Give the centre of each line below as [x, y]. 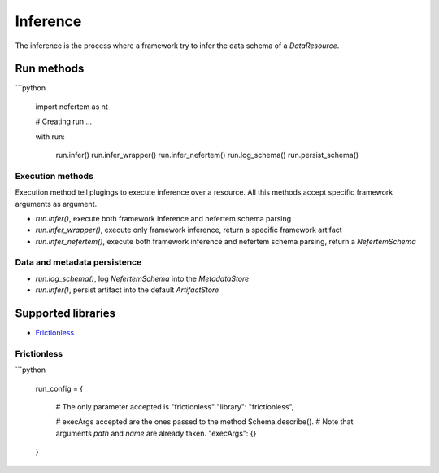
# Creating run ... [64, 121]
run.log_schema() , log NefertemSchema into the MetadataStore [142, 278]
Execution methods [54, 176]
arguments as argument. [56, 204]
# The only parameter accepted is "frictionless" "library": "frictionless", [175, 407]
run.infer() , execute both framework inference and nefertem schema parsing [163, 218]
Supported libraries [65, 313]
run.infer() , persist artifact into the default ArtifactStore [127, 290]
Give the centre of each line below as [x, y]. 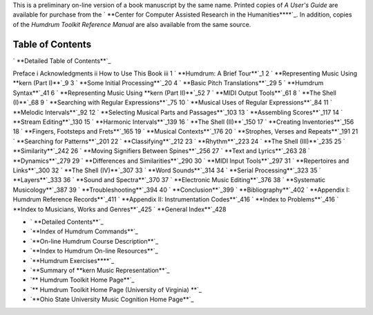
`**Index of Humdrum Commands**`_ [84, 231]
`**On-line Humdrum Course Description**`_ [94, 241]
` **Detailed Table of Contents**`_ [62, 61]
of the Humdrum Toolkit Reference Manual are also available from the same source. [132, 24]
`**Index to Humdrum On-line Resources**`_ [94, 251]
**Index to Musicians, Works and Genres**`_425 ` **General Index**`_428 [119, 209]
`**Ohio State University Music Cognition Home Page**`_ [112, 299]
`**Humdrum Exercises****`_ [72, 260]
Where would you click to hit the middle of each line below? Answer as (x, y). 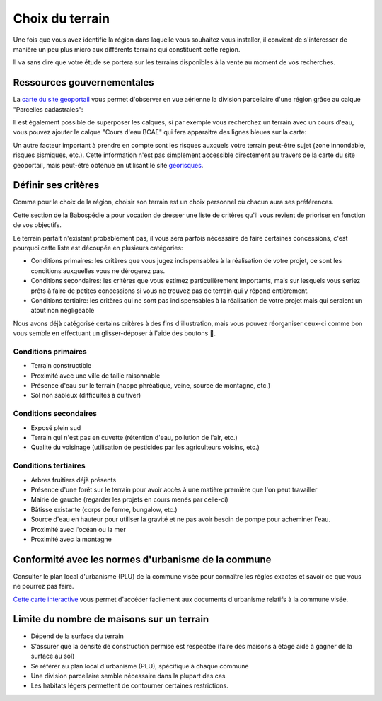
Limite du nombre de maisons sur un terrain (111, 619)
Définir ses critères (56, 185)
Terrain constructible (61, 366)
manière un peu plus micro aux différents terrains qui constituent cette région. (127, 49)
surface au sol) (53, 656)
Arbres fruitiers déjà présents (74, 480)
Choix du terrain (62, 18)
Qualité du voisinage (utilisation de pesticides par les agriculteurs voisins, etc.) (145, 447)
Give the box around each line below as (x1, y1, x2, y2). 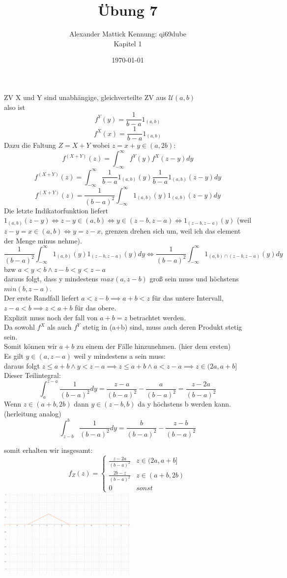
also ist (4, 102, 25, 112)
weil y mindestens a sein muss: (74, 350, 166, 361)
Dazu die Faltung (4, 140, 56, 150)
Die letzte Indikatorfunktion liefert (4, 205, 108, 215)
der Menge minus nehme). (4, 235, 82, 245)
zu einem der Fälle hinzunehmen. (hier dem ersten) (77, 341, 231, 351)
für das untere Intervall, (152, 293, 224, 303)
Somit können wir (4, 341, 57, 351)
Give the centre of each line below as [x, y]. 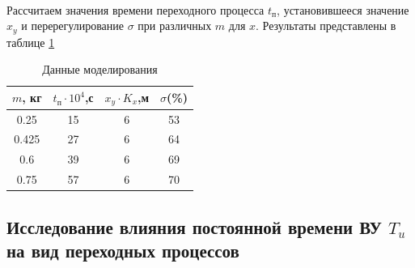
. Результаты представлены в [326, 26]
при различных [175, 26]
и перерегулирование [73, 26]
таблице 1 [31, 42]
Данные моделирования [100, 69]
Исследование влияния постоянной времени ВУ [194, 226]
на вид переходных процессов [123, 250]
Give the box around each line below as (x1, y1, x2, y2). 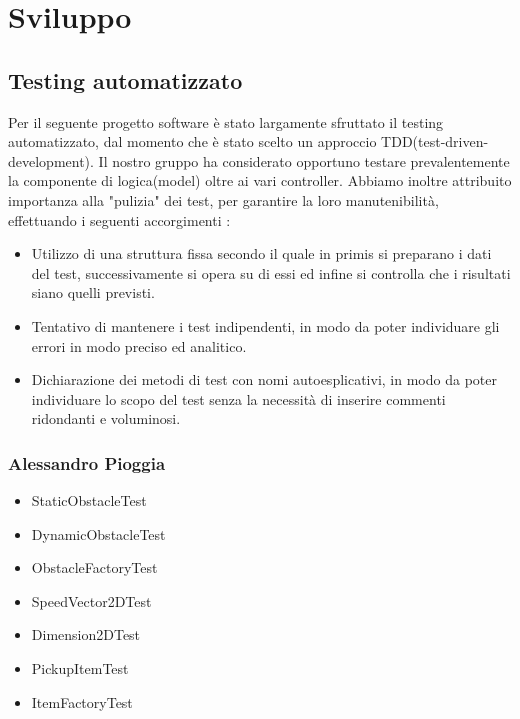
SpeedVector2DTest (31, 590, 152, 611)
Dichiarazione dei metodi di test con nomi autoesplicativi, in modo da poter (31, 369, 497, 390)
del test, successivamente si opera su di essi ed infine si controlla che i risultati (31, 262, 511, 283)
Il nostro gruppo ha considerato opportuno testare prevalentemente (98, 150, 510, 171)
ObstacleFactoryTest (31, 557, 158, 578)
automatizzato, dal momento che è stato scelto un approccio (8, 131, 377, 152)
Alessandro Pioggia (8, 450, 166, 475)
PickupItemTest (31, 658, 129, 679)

= = = = = = =

* Exercise goal *
Your task is to reproduce exactly the lines that begin at the line containing "Dichiarazione dei metodi" and end at the final line of the data above.

* Exercise answer *
Dichiarazione dei metodi di test con nomi autoesplicativi, in modo da poter (31, 369, 497, 390)
del test, successivamente si opera su di essi ed infine si controlla che i risultati (31, 262, 511, 283)
Il nostro gruppo ha considerato opportuno testare prevalentemente (98, 150, 510, 171)
ObstacleFactoryTest (31, 557, 158, 578)
automatizzato, dal momento che è stato scelto un approccio (8, 131, 377, 152)
Alessandro Pioggia (8, 450, 166, 475)
PickupItemTest (31, 658, 129, 679)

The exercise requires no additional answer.